Carbonite stays busy with its pending acquisition of Mozy and a forthcoming DRaaS product. The data protection vendor also announced its revenue results.

Carbonite continued its acquisition spree this week by buying Mozy, one of its oldest cloud backup competitors.

The Carbonite acquisition of Mozy from a subsidiary of Dell Technologies Inc. for $145.8 million in cash brings together two of the first cloud backup players in the field.

Mozy will help Carbonite continue to build out its data protection portfolio and bring it more business customers. While Carbonite and Mozy both originally focused on consumers, Mozy took more of a turn toward selling to business users after being acquired by EMC in 2007 for $76 million. Mozy became part of Dell after the 2016 Dell-EMC merger.

Mozy has about 100,000 consumer customers and 35,000 business subscribers.

Customers are key

The Carbonite acquisition is mainly to add customers, said Phil Goodwin, research director in IDC's storage systems and software practice.

"It is furthering Carbonite's strategy of trying to maximize the number of end users they have," Goodwin said. That, in turn, will help Carbonite to spread its fixed costs across a larger number of subscribers and maximize profits, he said.

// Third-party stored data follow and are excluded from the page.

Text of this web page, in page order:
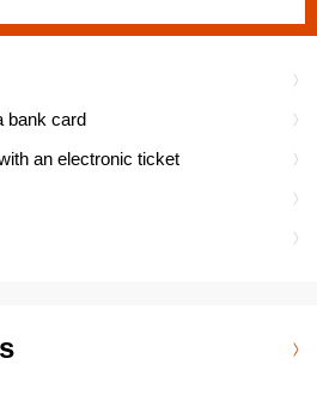
bank card
an electronic ticket
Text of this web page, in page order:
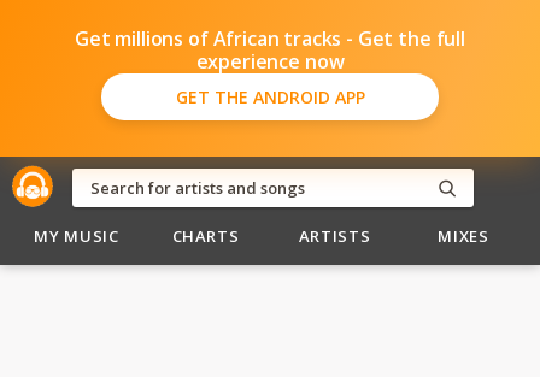
Get millions of African tracks - Get the full
experience now
GET THE ANDROID APP
MY MUSIC CHARTS ARTISTS MIXES
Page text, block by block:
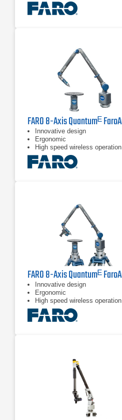
recalibration
Innovative design
Ergonomic
High speed wireless operation
Innovative design
Ergonomic
High speed wireless operation

Carbonite's Norman GuadagnoNorman Guadagno

Carbonite, which is based in Boston, has been building a data protection portfolio that includes high availability, disaster recovery and migration tools.

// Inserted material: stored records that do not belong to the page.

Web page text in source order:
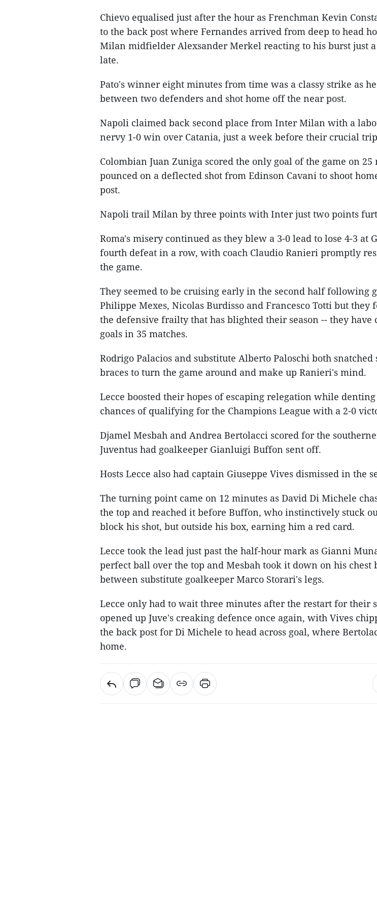
Chievo equalised just after the hour as Frenchman Kevin
to the back post where Fernandes arrived from deep to head
Milan midfielder Alexsander Merkel reacting to his burst just a
late.
Pato's winner eight minutes from time was a classy strike as
between two defenders and shot home off the near post.
Napoli claimed back second place from Inter Milan with a
nervy 1-0 win over Catania, just a week before their crucial
Colombian Juan Zuniga scored the only goal of the game on 25
pounced on a deflected shot from Edinson Cavani to shoot
post.
Napoli trail Milan by three points with Inter just two points
Roma's misery continued as they blew a 3-0 lead to lose 4-3 at
fourth defeat in a row, with coach Claudio Ranieri promptly
the game.
They seemed to be cruising early in the second half following
Philippe Mexes, Nicolas Burdisso and Francesco Totti but they
the defensive frailty that has blighted their season -- they have
goals in 35 matches.
Rodrigo Palacios and substitute Alberto Paloschi both snatched
braces to turn the game around and make up Ranieri's mind.
Lecce boosted their hopes of escaping relegation while denting
chances of qualifying for the Champions League with a 2-0
Djamel Mesbah and Andrea Bertolacci scored for the
Juventus had goalkeeper Gianluigi Buffon sent off.
Hosts Lecce also had captain Giuseppe Vives dismissed in the
The turning point came on 12 minutes as David Di Michele
the top and reached it before Buffon, who instinctively stuck
block his shot, but outside his box, earning him a red card.
Lecce took the lead just past the half-hour mark as Gianni
perfect ball over the top and Mesbah took it down on his chest
between substitute goalkeeper Marco Storari's legs.
Lecce only had to wait three minutes after the restart for their
opened up Juve's creaking defence once again, with Vives
the back post for Di Michele to head across goal, where
home.

In 2017, Carbonite purchased Datacastle's endpoint backup and Double-Take Software to improve its high-availability technology. In addition, last year Code42 began referring consumers to Carbonite after revealing plans to close its consumer cloud backup product in 2018 to focus on other sectors.

Many of those Code42 customers were looking for more than just backup, said Norman Guadagno, Carbonite's senior vice president of marketing. Backup to cloud is also typically not sufficient for business data protection, he said. Those businesses may need high availability, for example.

"Introducing Carbonite's platform to 135,000 customers is very exciting to us," Guadagno said.

Introducing Carbonite's platform to 135,000 customers is very exciting to us.
Norman Guadagnosenior vice president of marketing, Carbonite

Carbonite has been integrating pieces of technology from its acquisitions, such as a replication engine from Double-Take, CEO and President Mohamad Ali said on Tuesday's earnings call.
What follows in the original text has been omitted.